(Collected data)
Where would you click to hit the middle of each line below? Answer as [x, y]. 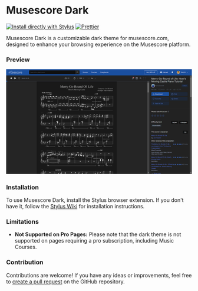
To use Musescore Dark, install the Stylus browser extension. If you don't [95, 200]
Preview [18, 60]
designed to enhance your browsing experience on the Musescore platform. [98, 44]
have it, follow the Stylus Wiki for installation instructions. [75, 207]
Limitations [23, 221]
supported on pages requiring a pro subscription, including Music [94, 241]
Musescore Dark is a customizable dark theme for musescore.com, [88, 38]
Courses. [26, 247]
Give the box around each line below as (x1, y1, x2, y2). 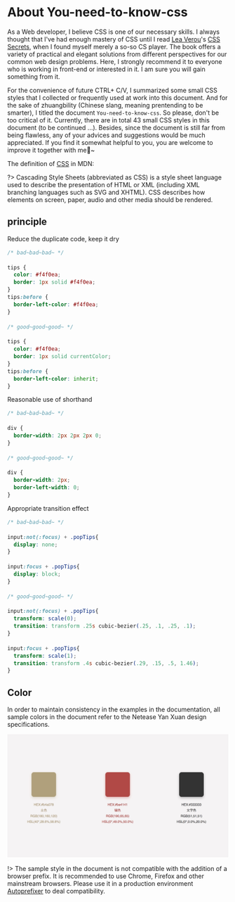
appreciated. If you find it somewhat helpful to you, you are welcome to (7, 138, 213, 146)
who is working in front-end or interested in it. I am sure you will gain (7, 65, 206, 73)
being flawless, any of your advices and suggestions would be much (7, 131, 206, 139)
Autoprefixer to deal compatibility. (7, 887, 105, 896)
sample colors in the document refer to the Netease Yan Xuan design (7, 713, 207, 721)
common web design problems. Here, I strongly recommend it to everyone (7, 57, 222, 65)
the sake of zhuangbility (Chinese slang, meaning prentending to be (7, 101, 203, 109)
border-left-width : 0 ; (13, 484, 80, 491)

--

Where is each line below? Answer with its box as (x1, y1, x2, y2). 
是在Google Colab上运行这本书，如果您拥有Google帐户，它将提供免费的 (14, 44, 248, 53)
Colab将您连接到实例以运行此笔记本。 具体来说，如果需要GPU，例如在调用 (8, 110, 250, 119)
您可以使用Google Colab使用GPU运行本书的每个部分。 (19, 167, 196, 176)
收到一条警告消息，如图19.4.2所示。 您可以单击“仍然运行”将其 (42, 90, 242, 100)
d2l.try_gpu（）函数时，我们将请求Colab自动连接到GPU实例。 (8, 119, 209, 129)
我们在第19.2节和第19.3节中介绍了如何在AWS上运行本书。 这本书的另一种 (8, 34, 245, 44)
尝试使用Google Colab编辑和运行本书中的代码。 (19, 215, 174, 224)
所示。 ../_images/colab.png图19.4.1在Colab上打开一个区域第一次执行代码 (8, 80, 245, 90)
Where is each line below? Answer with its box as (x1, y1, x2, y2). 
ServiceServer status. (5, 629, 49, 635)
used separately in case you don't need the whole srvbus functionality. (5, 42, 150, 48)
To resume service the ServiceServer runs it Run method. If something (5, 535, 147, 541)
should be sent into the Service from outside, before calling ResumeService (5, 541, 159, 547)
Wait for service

**What to work on:**
What you return should be exactly the lines above, starting at the one with "d2l.try_gpu（）函数时，我们将请求Colab自动连接到GPU实例。 (8, 119, 209, 129)" and ending at the one with "Wait for service", and nothing else.

**Reply:**
d2l.try_gpu（）函数时，我们将请求Colab自动连接到GPU实例。 (8, 119, 209, 129)
我们在第19.2节和第19.3节中介绍了如何在AWS上运行本书。 这本书的另一种 (8, 34, 245, 44)
尝试使用Google Colab编辑和运行本书中的代码。 (19, 215, 174, 224)
所示。 ../_images/colab.png图19.4.1在Colab上打开一个区域第一次执行代码 (8, 80, 245, 90)
Where is each line below? Answer with its box as (x1, y1, x2, y2). 
ServiceServer status. (5, 629, 49, 635)
used separately in case you don't need the whole srvbus functionality. (5, 42, 150, 48)
To resume service the ServiceServer runs it Run method. If something (5, 535, 147, 541)
should be sent into the Service from outside, before calling ResumeService (5, 541, 159, 547)
Wait for service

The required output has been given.